▶ **Try it**
The response must be made up of the lines in the entries below that contain "empty".

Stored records
[Start of Attachment]

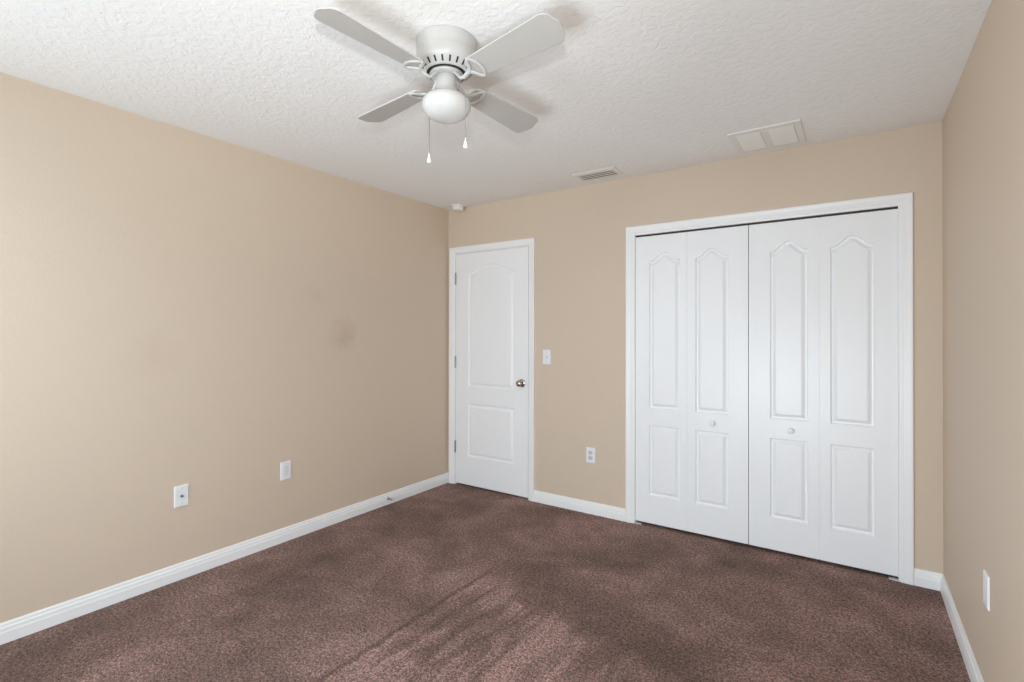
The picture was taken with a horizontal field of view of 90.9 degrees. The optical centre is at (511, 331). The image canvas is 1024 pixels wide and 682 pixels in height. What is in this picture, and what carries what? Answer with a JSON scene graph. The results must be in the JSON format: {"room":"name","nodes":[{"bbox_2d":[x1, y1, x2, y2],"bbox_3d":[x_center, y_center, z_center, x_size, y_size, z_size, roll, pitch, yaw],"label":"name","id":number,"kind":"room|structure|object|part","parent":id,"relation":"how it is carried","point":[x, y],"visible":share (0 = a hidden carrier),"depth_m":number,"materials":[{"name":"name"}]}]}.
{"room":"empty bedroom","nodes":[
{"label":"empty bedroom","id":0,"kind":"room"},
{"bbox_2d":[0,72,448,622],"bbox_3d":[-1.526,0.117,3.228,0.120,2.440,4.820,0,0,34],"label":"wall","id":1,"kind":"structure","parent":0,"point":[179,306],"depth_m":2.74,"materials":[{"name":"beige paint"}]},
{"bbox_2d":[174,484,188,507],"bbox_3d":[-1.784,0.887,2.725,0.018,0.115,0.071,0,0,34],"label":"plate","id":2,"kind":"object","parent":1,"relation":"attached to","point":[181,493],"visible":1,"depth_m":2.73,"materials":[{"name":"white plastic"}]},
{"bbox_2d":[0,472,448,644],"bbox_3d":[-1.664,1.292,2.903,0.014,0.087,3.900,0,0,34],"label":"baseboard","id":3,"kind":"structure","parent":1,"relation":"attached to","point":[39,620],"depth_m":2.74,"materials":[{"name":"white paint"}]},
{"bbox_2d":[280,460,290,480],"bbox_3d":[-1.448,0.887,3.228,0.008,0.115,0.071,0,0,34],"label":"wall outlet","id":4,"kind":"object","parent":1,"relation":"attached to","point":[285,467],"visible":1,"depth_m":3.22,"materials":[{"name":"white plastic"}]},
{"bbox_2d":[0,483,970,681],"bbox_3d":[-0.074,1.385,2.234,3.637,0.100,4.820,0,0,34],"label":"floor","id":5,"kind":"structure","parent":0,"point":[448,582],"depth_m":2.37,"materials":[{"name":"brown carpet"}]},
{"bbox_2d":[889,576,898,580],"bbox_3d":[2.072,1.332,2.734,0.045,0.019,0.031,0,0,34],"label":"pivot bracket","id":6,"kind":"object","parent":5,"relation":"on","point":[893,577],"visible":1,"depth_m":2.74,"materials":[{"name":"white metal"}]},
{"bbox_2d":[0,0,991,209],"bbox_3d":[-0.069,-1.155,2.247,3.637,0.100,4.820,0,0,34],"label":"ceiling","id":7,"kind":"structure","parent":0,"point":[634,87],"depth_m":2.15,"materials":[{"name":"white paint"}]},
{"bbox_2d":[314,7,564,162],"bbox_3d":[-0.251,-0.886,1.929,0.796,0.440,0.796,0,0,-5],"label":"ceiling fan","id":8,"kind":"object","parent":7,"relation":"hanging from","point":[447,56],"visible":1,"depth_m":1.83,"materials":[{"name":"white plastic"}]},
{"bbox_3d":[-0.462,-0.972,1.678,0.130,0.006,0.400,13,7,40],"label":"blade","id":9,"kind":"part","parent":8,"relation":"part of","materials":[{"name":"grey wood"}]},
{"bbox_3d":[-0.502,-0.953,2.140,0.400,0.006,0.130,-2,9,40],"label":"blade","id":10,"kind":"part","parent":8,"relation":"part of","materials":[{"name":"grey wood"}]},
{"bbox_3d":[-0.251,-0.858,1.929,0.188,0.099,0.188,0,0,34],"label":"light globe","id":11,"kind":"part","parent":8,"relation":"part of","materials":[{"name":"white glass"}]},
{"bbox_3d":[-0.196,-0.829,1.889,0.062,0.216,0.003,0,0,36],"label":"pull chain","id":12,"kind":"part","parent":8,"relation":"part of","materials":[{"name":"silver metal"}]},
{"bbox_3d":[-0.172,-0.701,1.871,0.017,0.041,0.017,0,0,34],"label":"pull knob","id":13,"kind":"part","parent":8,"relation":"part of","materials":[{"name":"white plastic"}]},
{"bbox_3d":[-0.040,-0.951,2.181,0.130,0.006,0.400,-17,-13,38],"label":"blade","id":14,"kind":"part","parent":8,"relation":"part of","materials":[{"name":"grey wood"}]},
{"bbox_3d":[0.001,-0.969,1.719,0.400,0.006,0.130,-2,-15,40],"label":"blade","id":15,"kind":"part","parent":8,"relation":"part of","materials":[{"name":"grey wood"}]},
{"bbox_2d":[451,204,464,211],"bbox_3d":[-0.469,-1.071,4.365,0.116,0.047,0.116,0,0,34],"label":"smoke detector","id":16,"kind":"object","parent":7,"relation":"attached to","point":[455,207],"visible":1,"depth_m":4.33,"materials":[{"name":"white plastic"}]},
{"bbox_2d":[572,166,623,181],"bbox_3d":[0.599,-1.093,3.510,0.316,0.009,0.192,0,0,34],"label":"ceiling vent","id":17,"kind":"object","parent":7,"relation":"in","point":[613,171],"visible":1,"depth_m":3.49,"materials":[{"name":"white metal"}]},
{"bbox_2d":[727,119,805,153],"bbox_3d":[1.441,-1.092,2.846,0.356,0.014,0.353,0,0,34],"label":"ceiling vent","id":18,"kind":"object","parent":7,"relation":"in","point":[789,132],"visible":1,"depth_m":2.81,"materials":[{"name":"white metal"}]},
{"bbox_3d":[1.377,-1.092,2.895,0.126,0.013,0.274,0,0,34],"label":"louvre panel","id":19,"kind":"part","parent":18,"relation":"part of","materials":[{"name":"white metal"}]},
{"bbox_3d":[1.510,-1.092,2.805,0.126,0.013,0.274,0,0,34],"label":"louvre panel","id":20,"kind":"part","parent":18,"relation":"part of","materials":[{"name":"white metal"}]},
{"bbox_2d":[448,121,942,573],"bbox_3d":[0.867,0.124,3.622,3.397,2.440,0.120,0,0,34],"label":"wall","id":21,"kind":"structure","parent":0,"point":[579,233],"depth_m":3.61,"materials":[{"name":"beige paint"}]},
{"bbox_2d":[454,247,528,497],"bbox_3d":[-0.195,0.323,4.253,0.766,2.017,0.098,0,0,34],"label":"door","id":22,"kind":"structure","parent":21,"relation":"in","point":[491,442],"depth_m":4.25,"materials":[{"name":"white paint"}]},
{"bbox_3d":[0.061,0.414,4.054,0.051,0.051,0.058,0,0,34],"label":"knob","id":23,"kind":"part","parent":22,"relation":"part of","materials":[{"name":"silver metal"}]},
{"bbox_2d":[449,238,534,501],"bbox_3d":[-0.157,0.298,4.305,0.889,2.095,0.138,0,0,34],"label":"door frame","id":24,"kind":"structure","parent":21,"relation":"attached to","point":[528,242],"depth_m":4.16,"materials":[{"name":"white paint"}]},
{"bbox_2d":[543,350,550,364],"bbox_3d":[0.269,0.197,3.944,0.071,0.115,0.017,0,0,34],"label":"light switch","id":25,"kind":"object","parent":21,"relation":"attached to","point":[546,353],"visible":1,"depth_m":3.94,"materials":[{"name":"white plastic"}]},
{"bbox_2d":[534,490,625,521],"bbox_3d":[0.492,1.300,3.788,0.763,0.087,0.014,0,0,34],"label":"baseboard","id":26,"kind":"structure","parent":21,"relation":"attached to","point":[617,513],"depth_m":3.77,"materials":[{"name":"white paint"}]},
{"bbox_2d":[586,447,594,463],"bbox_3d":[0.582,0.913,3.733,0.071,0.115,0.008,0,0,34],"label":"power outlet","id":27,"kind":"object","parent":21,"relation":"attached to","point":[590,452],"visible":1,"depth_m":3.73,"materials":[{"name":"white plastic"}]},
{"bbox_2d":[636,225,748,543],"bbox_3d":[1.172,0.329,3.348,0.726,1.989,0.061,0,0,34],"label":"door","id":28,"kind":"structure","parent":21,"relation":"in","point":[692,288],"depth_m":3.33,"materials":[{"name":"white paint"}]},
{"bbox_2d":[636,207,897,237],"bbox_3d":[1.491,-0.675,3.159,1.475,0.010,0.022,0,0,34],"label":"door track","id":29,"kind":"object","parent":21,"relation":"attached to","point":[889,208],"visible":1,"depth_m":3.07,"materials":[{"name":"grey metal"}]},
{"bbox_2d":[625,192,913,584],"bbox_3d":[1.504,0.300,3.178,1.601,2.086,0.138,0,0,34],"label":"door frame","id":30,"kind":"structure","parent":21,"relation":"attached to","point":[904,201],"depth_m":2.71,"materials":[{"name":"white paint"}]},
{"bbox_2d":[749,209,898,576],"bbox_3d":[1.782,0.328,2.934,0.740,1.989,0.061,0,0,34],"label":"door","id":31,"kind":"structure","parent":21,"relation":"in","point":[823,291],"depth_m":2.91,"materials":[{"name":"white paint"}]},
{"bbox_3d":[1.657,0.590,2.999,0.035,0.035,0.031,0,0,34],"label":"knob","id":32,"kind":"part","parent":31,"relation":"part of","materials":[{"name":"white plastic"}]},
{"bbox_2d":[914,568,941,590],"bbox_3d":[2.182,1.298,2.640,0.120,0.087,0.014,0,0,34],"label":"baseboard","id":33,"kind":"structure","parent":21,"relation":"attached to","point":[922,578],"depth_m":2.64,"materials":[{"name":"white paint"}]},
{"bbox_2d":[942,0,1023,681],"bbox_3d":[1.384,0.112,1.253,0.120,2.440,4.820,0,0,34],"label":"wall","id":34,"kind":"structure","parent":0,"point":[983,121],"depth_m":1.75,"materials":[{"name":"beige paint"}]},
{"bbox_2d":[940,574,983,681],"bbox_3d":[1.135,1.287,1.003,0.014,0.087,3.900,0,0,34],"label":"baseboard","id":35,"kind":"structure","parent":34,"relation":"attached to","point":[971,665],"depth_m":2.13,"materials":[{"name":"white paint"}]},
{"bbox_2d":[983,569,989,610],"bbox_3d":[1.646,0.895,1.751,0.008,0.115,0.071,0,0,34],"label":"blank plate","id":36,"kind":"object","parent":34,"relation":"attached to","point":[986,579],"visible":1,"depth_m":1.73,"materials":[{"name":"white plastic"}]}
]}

[End of Attachment]

▶ **Problem solution**
{"room":"empty bedroom","nodes":[
{"label":"empty bedroom","id":0,"kind":"room"},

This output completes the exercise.